Keep in mind that you will write Chapters 1 through 3 as your practice improvement project proposal. However, there are changes that typically need to be made in these chapters to enrich the content or to improve the readability as you write the final practice improvement project manuscript. Often, after data analysis is complete, the first three chapters will need revisions to reflect a more in-depth understanding of the topic, change the tense to past tense, and ensure consistency.

To ensure the quality of both your proposal and your final practice improvement project and reduce the time for Academic Quality Review (AQR) reviews, your writing needs to reflect standards of scholarly writing from your very first draft. Each section within the proposal or practice improvement project should be well organized and presented in a way that makes it easy for the reader to follow your logic. Each paragraph should be short, clear, and focused. A paragraph should (a) be three to eight sentences in length, (b) focus on one point, topic, or argument, (c) include a topic sentence the defines the focus for the paragraph, and (d) include a transition sentence to the next paragraph. Include one space after each period. There should be no grammatical, punctuation, sentence structure, or American Psychological Association APA formatting errors. Verb tense is an important consideration for Chapters 1 through 3. For the proposal, the investigator uses present tense (e.g., “The purpose of this project is to…”), whereas in the practice improvement project, the chapters are revised into past tense (e.g., “The purpose of this project was to…”). Taking the time to put quality into each draft will save you time in all the steps of the development and review phases of the practice improvement project process. It will pay to do it right the first time. Comment by Author: Consider where you are in the process when determining past or present tense. If your project has been implemented, and you have finished your data collection, then the entire manuscript should be written in past tense.
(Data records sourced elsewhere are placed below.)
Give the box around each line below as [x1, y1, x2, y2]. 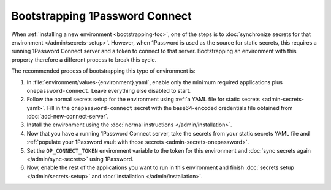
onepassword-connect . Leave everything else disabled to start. [26, 87, 191, 94]
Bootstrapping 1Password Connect [11, 9, 192, 23]
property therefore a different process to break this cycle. [11, 56, 157, 64]
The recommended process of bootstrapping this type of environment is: [11, 67, 196, 75]
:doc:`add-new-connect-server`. [26, 113, 109, 120]
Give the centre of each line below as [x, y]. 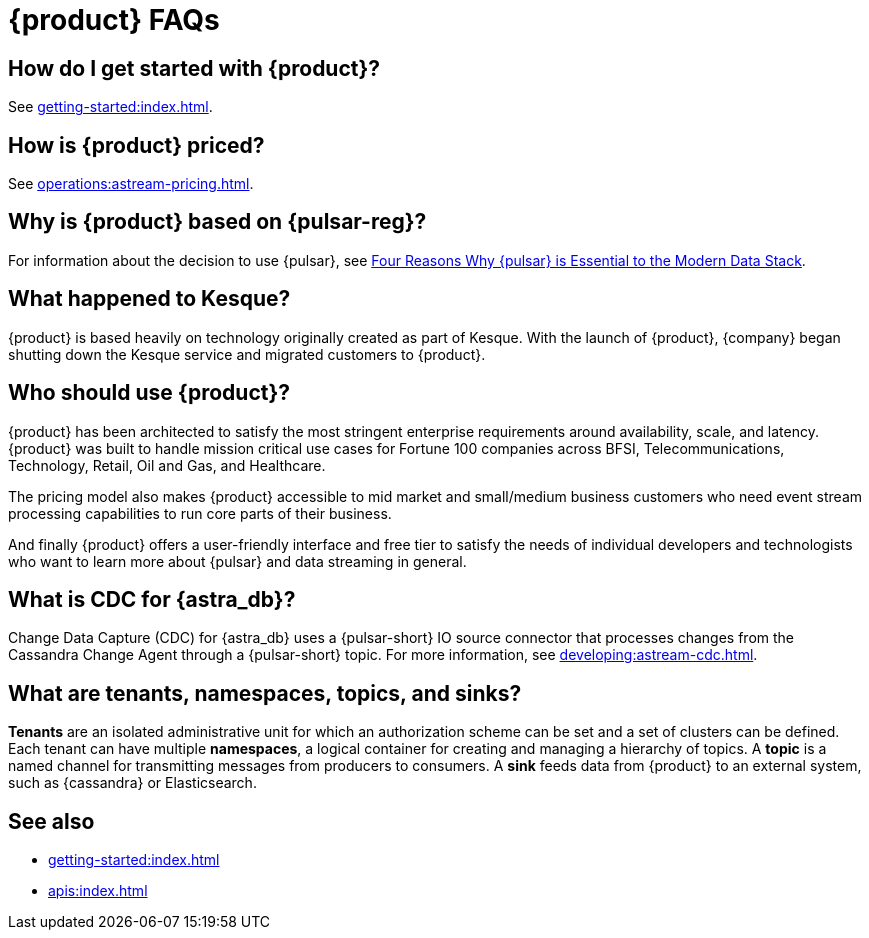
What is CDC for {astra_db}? [152, 599]
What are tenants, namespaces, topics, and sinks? [265, 693]
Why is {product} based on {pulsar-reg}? [217, 222]
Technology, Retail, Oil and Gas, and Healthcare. [167, 465]
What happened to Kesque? [149, 299]
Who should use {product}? [149, 393]
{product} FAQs [114, 20]
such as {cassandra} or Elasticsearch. [132, 783]
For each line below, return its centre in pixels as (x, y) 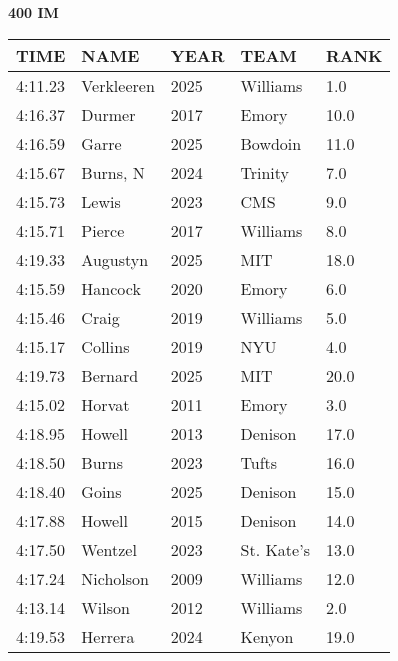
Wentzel (109, 549)
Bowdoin (271, 143)
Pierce (103, 230)
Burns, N (113, 172)
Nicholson (115, 578)
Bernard (110, 375)
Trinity (265, 172)
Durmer (108, 114)
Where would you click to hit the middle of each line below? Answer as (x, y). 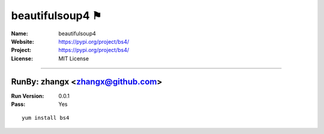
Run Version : (28, 96)
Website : (22, 41)
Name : (19, 33)
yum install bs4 (46, 118)
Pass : (18, 104)
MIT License (74, 58)
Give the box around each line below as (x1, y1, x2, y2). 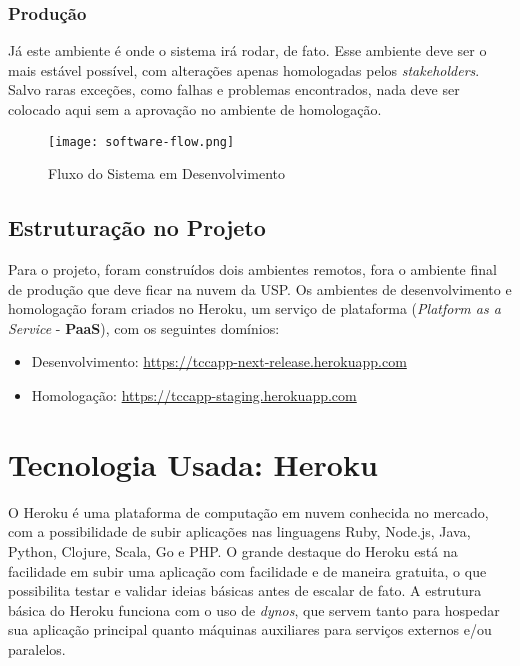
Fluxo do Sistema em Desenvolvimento (48, 163, 285, 184)
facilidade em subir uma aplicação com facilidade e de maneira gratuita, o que (8, 560, 487, 581)
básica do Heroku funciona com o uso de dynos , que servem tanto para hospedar (8, 599, 500, 620)
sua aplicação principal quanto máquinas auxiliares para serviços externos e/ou (8, 619, 492, 640)
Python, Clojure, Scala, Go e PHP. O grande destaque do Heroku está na (8, 540, 458, 561)
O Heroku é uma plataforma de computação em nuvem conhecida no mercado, (8, 501, 489, 522)
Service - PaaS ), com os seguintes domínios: (8, 317, 280, 338)
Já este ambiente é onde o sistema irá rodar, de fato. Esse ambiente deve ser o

As a doctoral investigator, it is your responsibility to ensure the clarity, quality, and correctness of your writing and APA formatting. The DC Network provides various resources to help you improve your writing. Neither your chairperson nor your committee members will provide editing of your documents, nor will the AQR reviewers provide editing of your documents. If you do not have outstanding writing skills, you will need to identify a writing coach, editor, or other resource to help you with your writing and to edit your documents.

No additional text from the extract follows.